__EXERCISE__: Which lines below hold the word "configuration"? Copy all of them.

__DATA SECTION__:
☆ ☆ ☆ ☆

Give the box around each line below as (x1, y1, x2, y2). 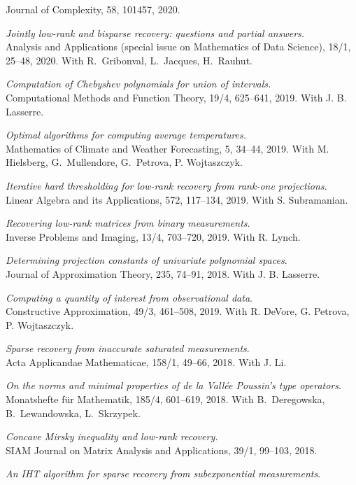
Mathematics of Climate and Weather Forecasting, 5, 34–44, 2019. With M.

☆ ☆ ☆ ☆

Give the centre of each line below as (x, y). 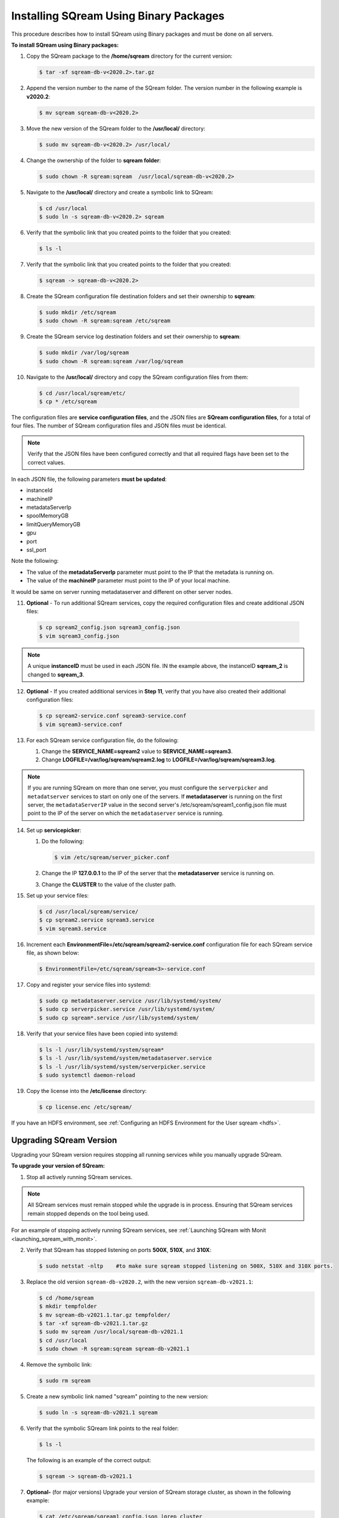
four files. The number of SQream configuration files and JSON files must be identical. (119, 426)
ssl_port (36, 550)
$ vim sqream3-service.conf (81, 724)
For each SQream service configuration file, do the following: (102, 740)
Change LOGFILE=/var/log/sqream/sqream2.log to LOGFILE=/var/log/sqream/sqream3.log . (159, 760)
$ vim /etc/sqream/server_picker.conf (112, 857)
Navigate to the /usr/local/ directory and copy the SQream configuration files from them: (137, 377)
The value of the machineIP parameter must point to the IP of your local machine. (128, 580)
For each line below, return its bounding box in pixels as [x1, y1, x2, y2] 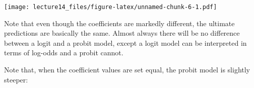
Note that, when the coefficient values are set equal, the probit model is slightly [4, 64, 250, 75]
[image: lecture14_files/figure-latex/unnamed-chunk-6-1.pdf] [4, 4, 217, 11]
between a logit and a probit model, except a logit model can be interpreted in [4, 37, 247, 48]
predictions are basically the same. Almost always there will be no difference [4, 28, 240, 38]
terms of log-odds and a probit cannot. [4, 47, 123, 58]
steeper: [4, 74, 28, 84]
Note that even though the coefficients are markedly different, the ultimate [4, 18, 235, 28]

☆ ☆ ☆ ☆

__EXERCISE OUTPUT__:
four files. The number of SQream configuration files and JSON files must be identical. (119, 426)
For each SQream service configuration file, do the following: (102, 740)
Navigate to the /usr/local/ directory and copy the SQream configuration files from them: (137, 377)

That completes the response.